И я не согласен, Борис, что надо золотить пилюли. Я за правду. Я за то, чтобы прямо сказать молодежи: работа не игрушки. Любая работа трудна, приготовьтесь к трудностям. Честная горькая правда лучше ненадежной, непрочной, приукрашенной неправды — она избавляет от неожиданных разочарований.

А работа более легкая и радостная — она придет. Она станет такой, когда преодолеешь ученичество и приобретешь мастерство.

И в этом цехе вы приноравливались к работе помалу.
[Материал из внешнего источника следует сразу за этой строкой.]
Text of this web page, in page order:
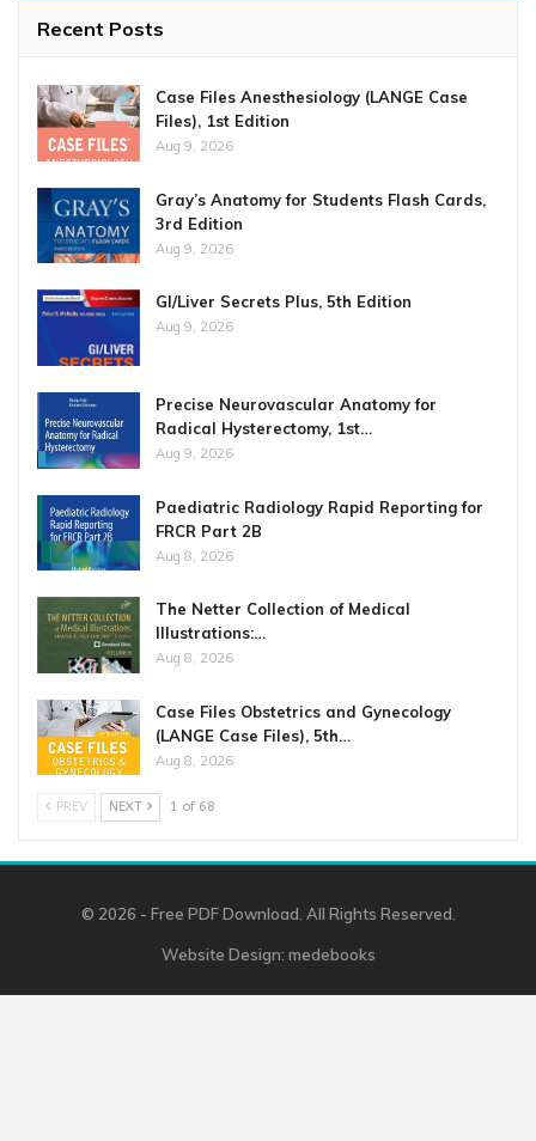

Не правда ли, Борис? Ваша подготовка в школе, ваш «химический уклон» оказывались беспомощными без практических, самых простых, простейших навыков. Вот вы и тыкались слепыми кутятами, ища дорогу. Правда, вам помогали. Пряхин, тот же Дрожжин, тот же Дронов старались подсказать, что и к чему. Постепенно вы научились поспевать за процессом без лихорадки, без нервной дрожи, без сумасшедшей тревоги.

Не сразу, далеко не сразу появились у вас приемы, привычки. Руки спокойно и точно научились чередовать бесконечную цепь работы. Пришла сноровка, необходимая именно химику: не болтаться лишнее время у реакционных аппаратов, не глотать газа и вредных паров, чаще, как можно чаще продувать легкие воздухом возле вентиляторных отростков или у открытого окна, приобрести чутье, нюх на всевозможные опасности, ожоги, ушибы и отравления.

Забегая вперед, скажем: многому вы научились, очень многому. Только вот кажется, вы так и не научились находить время для отдыха. Его не было даже у опытного Дрожжина. Кстати, не потому ли ты и Ваня, как и Дрожжин, как и Дронов, никогда в жизни не курили? Не до курева было, наверное. К тому же перекур разрешали в одном-единственном месте — в особо изолированном, удаленном от цехов подвале. Заядлые курильщики и те реже устраивали перекур: пока дойдешь до «Камчатки», пропадает всякая охота курить.

5

Слово «курорт» вы теперь часто называли. При сдаче смены говорили: «Ну, твоя очередь на курорт». Что-нибудь не так в цехе: «Беда с этим курортом». Очередной ожог: «Пребывание на курорте заметно сказалось».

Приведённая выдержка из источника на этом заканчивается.